Furthermore, Othello internalized his personal insecurities and takes on the stereotype society viewed him as. Edward Berry also mentioned that “Paradoxically, however, Othello’s “Africanness” is crucial to his tragedy not because of what he is, innately or culturally, but because of how he is perceived, by others and himself ” (317). Othello was driven to killing Desdemona based on social profiling. He was constantly conformed to the common ideals of the ruling class. Othello was viewed as a savage, violent black man who lashed out based on racial stereotyping. Othello began treating Desdemona as if she were less than anything of a high-class woman in society after allowing the jealously and anger to consume his thoughts. The Moor became heartless, cruel, savage, and wicked; allowing himself to mishandle Desdemona publicly. Othello allowed himself to reflect the man he portrayed on the battlefront; Othello turned into a “savage” killer. Othello proposed to poison Desdemona, but Iago proposes a different method: to strangle her. This method will racially stereotype Othello to irrationally behave the way society recognized him to be. Othello’s constant reminder that he would have never been considered an insider in their society played a tremendous role in his psychological state. Othello was considered to be an outcast in society for his appearance and demeanor, which subjected him to be conformed to many ideologies of the Venetian society, which lead Othello to take part in this tragedy.

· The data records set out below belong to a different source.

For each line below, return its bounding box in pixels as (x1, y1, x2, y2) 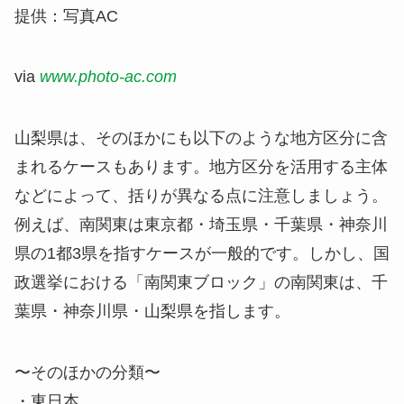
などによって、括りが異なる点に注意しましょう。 (14, 187, 388, 206)
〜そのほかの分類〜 (14, 363, 161, 382)
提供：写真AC (14, 6, 118, 25)
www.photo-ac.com (40, 68, 177, 87)
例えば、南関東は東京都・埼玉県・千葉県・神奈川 (14, 216, 388, 234)
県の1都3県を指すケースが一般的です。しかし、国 (14, 244, 390, 263)
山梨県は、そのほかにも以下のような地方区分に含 (14, 129, 388, 148)
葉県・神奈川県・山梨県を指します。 (14, 302, 290, 321)
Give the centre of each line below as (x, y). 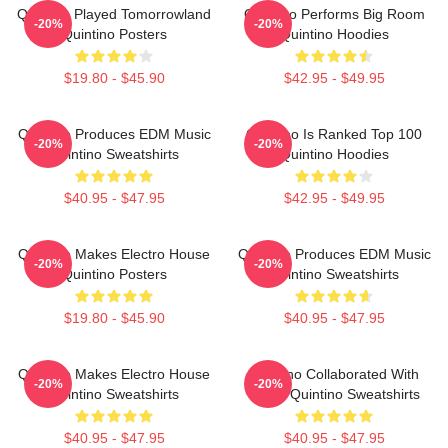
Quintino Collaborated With (334, 373)
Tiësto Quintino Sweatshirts (334, 393)
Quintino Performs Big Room (334, 13)
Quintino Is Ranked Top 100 (334, 133)
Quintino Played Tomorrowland (114, 13)
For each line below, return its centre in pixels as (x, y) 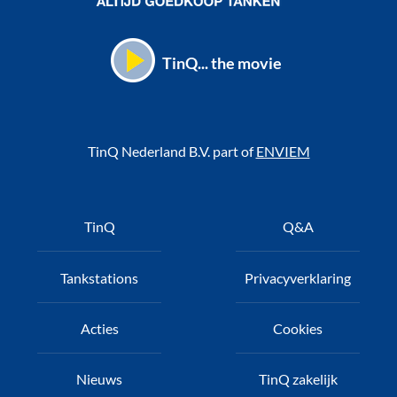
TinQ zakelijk (298, 378)
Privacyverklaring (298, 277)
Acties (99, 328)
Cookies (298, 328)
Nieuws (99, 378)
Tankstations (99, 277)
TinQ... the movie (222, 63)
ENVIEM (283, 152)
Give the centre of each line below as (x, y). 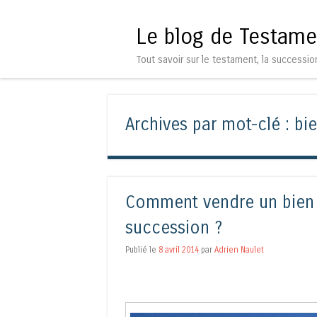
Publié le (142, 249)
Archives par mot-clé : (210, 125)
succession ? (174, 228)
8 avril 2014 (179, 249)
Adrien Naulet (239, 249)
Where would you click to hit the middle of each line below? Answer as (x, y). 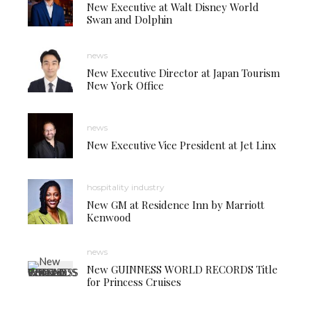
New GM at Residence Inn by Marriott (176, 204)
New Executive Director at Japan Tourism (183, 73)
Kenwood (109, 217)
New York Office (125, 85)
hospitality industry (126, 187)
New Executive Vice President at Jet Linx (182, 145)
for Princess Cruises (134, 282)
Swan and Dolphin (129, 19)
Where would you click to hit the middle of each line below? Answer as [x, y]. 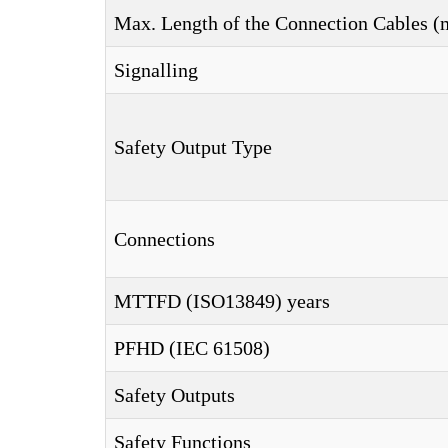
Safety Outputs [174, 395]
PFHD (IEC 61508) [192, 348]
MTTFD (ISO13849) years [222, 301]
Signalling [156, 70]
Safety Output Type [193, 147]
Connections [164, 239]
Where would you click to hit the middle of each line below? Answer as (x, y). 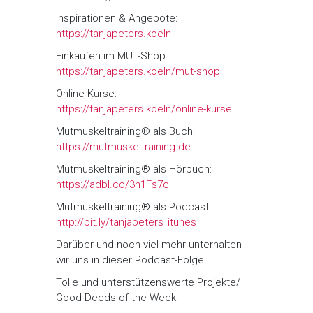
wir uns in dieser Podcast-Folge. (131, 260)
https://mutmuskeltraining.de (123, 147)
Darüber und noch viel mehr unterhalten (149, 245)
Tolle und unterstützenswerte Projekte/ (148, 283)
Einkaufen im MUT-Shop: (112, 56)
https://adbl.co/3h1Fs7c (112, 185)
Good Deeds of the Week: (117, 298)
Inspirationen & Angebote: (117, 19)
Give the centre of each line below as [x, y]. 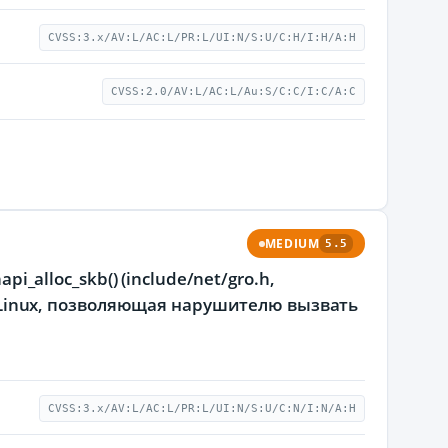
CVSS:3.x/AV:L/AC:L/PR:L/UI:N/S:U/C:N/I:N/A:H [202, 408]
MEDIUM [292, 243]
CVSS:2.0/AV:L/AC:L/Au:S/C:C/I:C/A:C [233, 91]
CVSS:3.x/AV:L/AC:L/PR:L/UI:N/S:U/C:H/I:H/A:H [202, 37]
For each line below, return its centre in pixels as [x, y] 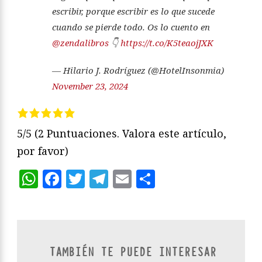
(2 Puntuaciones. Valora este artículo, [130, 134]
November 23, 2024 [90, 86]
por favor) [43, 151]
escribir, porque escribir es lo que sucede [133, 11]
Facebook [104, 178]
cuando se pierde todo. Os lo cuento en [131, 27]
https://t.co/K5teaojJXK [167, 43]
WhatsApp [86, 178]

All in all, Shakespeare’s play Othello centered around the subjects of jealousy, revenge, love, racial identity, and tragedy. Othello was a black male outcast in a white Venice, who was often subject to racial justice and stereotyping. Othello’s character-centered around the ideals of essentialism and was subject to racial stereotyping because of his alterity. Through a European post-colonial lens, Othello is seen as inferior to the Venetian society and viewed as the Orient, Moor, and Other.
Works Cited
Antor, Heinz. 'Constructing Alterity: Race, Gender, and the Body in Shakespeare’s Othello.' Shakespearean Criticism, edited by Catherine C. DiMercurio, vol. 189, Gale, 2019, pp. 232-250. Literature Criticism Online, https://link-gale-com.db03.linccweb.org/apps/doc/TJWBPN859247800/GLS?u=lincclin_bwcc&sid=GLS&xid=7125d793. Originally published in Performing the Renaissance Body, edited by Sidia Fiorato and John Drakakis, De Gruyter, 2016, pp. 73-105.
Berry, Edward. “Othello's Alienation.” Studies in English Literature, 1500-1900, vol. 30, no. 2, 1990, pp. 315–333. JSTOR, www.jstor.org/stable/450520.
Shakespeare, William. Othello, the Moor of Venice. Literature: An Introduction to Fiction, Poetry, Drama, Writing, 11th ed., edited by X.J. Kennedy and Dana Gioia. Longman, 2010, pp. 1248-1350.